ワクチン接種は、世界中の人々が健康を維持するために最も有効なツール

ワクチン接種は、健康を維持するための最も費用対効果の高い施策の一つとされており、毎年世界中で 200-300 万人もの人々の命を救っている。そのため、近年では、ワクチン接種は人権の一つであるという認識が広まり、またワクチン接種活動は各国政府やコミュニティー、そして個人の責任とされている。ワクチン接種が重要視されている理由は主に以下の 5 点が挙げられる。

(1)現在、世界ではワクチンの開発が進んだことから 25 の VPD から子供たちの命を守ることができる。
(2)ワクチン接種は安全で効果的である。副作用があるワクチンも存在するが、重症となる症例は稀で、接種により得られる健康増進効果の方が高い。
(3)ワクチン接種率が増えることで、コミュニティー内のウイルス数が抑えられ疾患の拡大することを防ぐことができる。結果、ワクチン接種を受けていない人を感染から守ることに繋がる。
(4)ワクチン接種をしっかりと行うことで、子供たちを VPD から守ることができることを通じて、家族に時間的余裕が生まれると同時に経済的節約に繋がる。
(5)ワクチン接種を広めることで、ポリオなど子供たちの未来を奪う VPD を根絶することも可能である。結果的に、次の世代の子供たちの命も守ることになる。

上記を踏まえると、ワクチン接種を広めることは、VPD からの予防のみならず、各国にとって、そして世界の未来にとって重要な課題である。

 

世界予防接種週間 (World Immunization Week)とは?

 

2014 年のテーマは、”Are you up-to-date?”
「あなたはワクチン流行にのっていますか?」

世界予防接種週間とは、2011 年に世界保健機関(World Health Organization: WHO)が制定したワクチンの普及を促進する週間で、ワクチン接種キャンペーン、啓発活動、情報共有の強化を通じて、(1)ワクチン接種に関する知識レベルの向上、(2)個人や家族のワクチン接種履歴のチェック、そして(3)身近に気軽にワクチン接種ができる環境を整えることを目的としている。

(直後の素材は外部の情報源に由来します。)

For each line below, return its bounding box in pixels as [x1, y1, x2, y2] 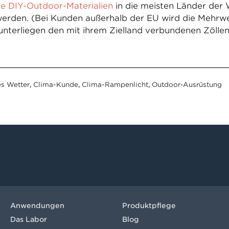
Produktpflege [122, 201, 176, 210]
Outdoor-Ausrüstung [151, 81, 222, 88]
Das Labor [10, 215, 47, 223]
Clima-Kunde [33, 81, 78, 88]
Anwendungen [10, 201, 64, 210]
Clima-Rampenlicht [81, 81, 148, 88]
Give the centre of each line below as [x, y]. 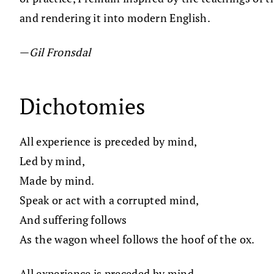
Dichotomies [83, 106]
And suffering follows [73, 220]
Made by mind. [57, 181]
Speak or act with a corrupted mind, [109, 200]
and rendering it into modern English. [115, 18]
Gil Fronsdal [60, 52]
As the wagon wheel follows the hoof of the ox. [137, 239]
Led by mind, [52, 161]
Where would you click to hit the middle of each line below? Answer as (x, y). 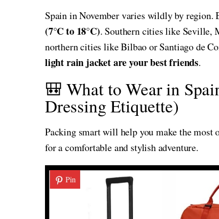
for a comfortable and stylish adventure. (122, 147)
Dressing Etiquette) (112, 106)
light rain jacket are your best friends (122, 62)
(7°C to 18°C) (73, 31)
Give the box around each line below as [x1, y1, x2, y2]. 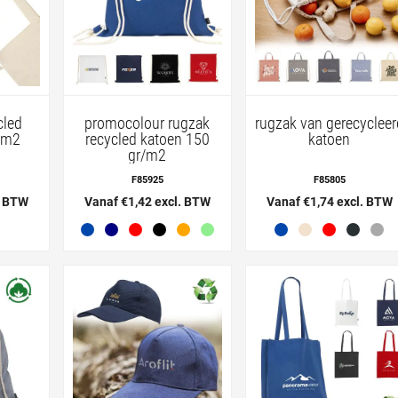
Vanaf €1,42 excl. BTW [84, 194, 211, 209]
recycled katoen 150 [84, 129, 210, 148]
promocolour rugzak [84, 113, 211, 132]
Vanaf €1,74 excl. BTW [266, 194, 393, 209]
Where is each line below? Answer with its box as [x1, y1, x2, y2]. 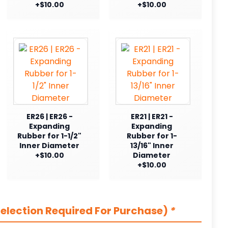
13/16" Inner [130, 140, 174, 151]
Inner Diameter [19, 140, 79, 151]
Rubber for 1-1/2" [17, 130, 81, 141]
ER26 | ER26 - [26, 111, 73, 122]
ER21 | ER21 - [130, 111, 173, 122]
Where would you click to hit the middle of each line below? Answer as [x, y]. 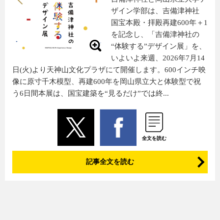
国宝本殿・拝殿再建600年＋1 [159, 23]
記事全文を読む [110, 162]
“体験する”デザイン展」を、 [158, 46]
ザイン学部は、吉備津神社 [155, 11]
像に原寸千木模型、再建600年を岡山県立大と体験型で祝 [107, 82]
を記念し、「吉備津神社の [155, 34]
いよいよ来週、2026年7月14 [158, 58]
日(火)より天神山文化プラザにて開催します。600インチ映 [109, 70]
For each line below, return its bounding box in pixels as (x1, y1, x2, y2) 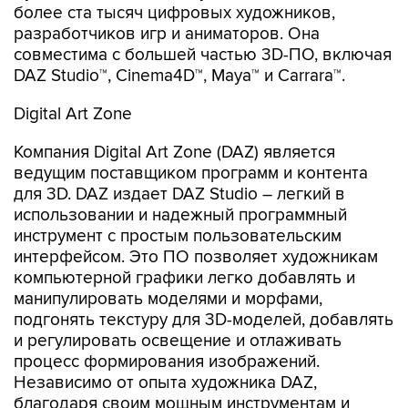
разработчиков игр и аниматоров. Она (14, 24, 320, 45)
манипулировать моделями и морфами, (14, 289, 322, 310)
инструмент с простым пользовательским (14, 226, 342, 247)
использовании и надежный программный (14, 205, 347, 226)
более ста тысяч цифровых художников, (14, 3, 335, 24)
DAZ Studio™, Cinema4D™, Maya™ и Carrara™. (14, 66, 345, 87)
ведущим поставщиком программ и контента (14, 163, 368, 184)
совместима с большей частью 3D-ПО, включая (14, 45, 392, 66)
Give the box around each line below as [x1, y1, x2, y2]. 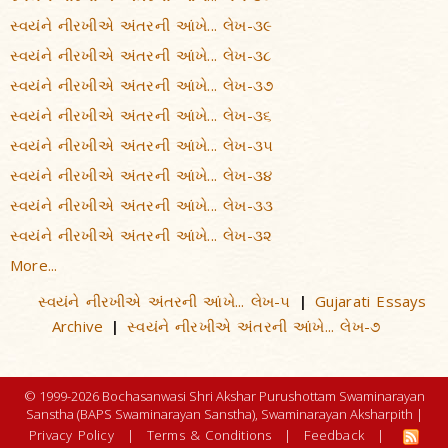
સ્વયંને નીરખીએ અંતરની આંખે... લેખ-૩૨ [10, 225, 273, 245]
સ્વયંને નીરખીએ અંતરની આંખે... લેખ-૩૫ [10, 135, 274, 155]
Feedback [304, 426, 365, 444]
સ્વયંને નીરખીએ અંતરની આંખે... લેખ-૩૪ [10, 165, 273, 185]
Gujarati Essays [314, 291, 427, 311]
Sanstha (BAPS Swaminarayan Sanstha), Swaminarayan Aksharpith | [25, 405, 423, 423]
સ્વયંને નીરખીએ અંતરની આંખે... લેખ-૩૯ [10, 15, 273, 35]
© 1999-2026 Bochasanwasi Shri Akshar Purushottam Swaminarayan [23, 387, 425, 405]

1

 

(1) 知ろう!

 

know-3

 

(2) 調べよう!

check-2

 

(3) 守ろう!

protect-2

 

1.世界のワクチン接種の現状

・ワクチン接種を受けている子どもは増え続けている。
・2000-2010 年の間、5 歳未満児のワクチン接種が普及し、約 200 万人もの子供たちの命が守ることができた。
・VPD の一つである麻疹の世界における死亡率は、2000-2012 年にかけてワクチン接種の普及により 78%減少した2。2012 年の段階で、194 の WHO 加盟国のうち 131 ヶ国(68%)における麻疹ワクチン接種率は 90%以上まで増えている3

・ポリオの発生率はワクチン接種の普及によって 99.8%抑えられており、過去 25 年間で約 800 万人がポリオ麻痺から解放された。結果、今、世界はポリオ根絶まであと一歩の段階まで迫っており、もしポリオ根絶が現実のものとなれば、2035 年までに約 500 億米ドル(約 4 兆円)の出費を途上国だけでも抑えることができる4

しかしながら、必要最低限のワクチン接種が受けられない人々が世界には依然多くいることから、世界では、VPD は未だ主な死亡原因の一つとなっている。2012 年の段階で 5人に 1 人の割合での子供たちに未だワクチンを届けることができず、必要最低限のワクチン接種を受けられていない一歳未満児は 2,260 万人も存在すると推定されている。また、この多くがインド、インドネシア、ナイジェリアの 3 カ国に住んでいる子供たちとされている。

 

2.日本のワクチン接種の現状

日本では、毎年 3 月 1-7 日を「子ども予防接種週間」としている。各地の医療機関、予防接種センターなどが協力をし、入園、入学前の子どもの保護者に対して、予防接種の広報・啓発活動を行っている。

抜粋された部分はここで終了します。